Rising temperatures will increase the risk of forest fires, droughts and flooding over the next two centuries, UK climate scientists have warned.
Even if harmful emissions were cut now, many parts of the world would face a greater risk of natural disasters, a team from Bristol University said.

The projections are based on data from more than 50 climate models looking at the impact of greenhouse gas emissions.

The study appears in the Proceedings of the National Academy of Sciences.

The researchers gathered results from 52 computer simulations to calculate the risks from climate-induced changes to the world's key ecosystems.

They then grouped the results according to the amount of global warming: less than 2C (3.6F); 2-3C (3.6F-5.4F); and more than 3C (5.4F).

For each of the temperature ranges, the team assessed the probability of changes in forest cover, the frequency of wildfires and changes to freshwater supplies over the next 200 years.

'Dangerous climate change'

Marko Scholze, from the University of Bristol's Department of Earth Sciences, and the paper's lead author, said the findings revealed a direct link between rises in global temperature and damage to ecosystems.

"We show the steeply increasing risks, and increasingly large areas affected, associated with higher warming levels," he told BBC News.

"The United Nations says we should limit greenhouse gas emissions so we do not have dangerous climate change. So the question is 'what is dangerous climate change?'.

"In this paper we define the level we think is dangerous and see how likely it will come true."

Richard Betts, manager of Climate Impacts at the Met Office's Hadley Centre, welcomed the findings.

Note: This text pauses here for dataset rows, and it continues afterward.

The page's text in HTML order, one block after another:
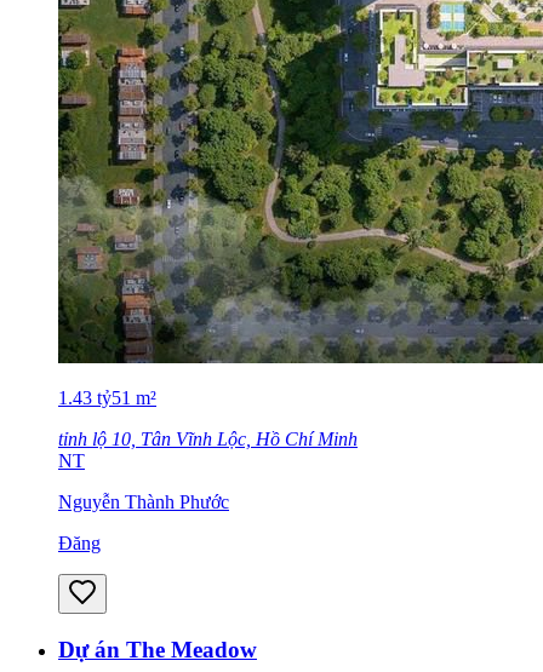
1.43 tỷ51 m²
tỉnh lộ 10, Tân Vĩnh Lộc, Hồ Chí Minh
NT
Nguyễn Thành Phước
Đăng
Dự án The Meadow

"This makes an important new contribution to the debate on the effects of climate change," he said.

"We already knew that we cannot rely on just one model, as different models give different answers.

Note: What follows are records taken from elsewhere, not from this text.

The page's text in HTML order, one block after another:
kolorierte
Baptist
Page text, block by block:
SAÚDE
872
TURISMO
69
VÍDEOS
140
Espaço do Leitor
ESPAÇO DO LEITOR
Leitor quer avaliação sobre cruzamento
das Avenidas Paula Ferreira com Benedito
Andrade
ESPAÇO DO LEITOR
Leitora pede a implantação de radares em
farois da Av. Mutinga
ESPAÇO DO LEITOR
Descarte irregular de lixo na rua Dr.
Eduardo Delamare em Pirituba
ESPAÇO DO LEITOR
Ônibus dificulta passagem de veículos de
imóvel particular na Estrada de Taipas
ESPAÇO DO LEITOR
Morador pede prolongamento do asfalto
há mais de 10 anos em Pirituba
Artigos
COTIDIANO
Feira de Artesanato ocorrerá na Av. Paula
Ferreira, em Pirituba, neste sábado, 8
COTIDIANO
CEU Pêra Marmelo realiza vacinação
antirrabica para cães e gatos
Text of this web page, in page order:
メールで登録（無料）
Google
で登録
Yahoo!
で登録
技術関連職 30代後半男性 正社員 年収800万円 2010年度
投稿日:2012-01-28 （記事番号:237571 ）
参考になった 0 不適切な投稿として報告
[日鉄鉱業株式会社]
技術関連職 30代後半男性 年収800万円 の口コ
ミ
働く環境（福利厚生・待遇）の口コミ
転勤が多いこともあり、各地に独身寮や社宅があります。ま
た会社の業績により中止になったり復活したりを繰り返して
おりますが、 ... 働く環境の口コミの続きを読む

"This work helps us go beyond that vague statement, as it shows how much the models agree on particular levels of impact and how much they disagree."


He said the research was an important first step towards quantifying the risks of damaging impacts associated with particular levels of global warming.

The findings showed areas that would experience the worst forest loss would include Eurasia, eastern China, Canada and the Amazon.

Areas of western Africa, southern Europe and eastern US states were at most risk from dwindling freshwater supplies and droughts as a result of rising temperatures.

The data also showed that any temperature increase of more than 3C (5.4F) could result in land "carbon sinks" releasing their stored carbon into the atmosphere, exacerbating the problem of global warming.

Dr Scholze hoped the collated data would answer some of the concerns among more sceptical members of the scientific community who questioned the accuracy of climatic modelling.

"That is exactly why we did this study," he said. "We used as many models as we could and did not rely on any one study.

"We looked at 52 simulations and the probabilities of dangerous climate change these models showed."

Dr Betts agreed: "Of course it is risky to make these projections when models are continuously being changed, but we do have to make decisions on climate change now so if we wait for the perfect model we will be too late.


"The models give the best encapsulation of current understanding of the climate system, and are the only way of assessing physically plausible futures."

Dr Scholze said he hoped the findings would be used in debates on dangerous climate change and the measures needed to avoid it.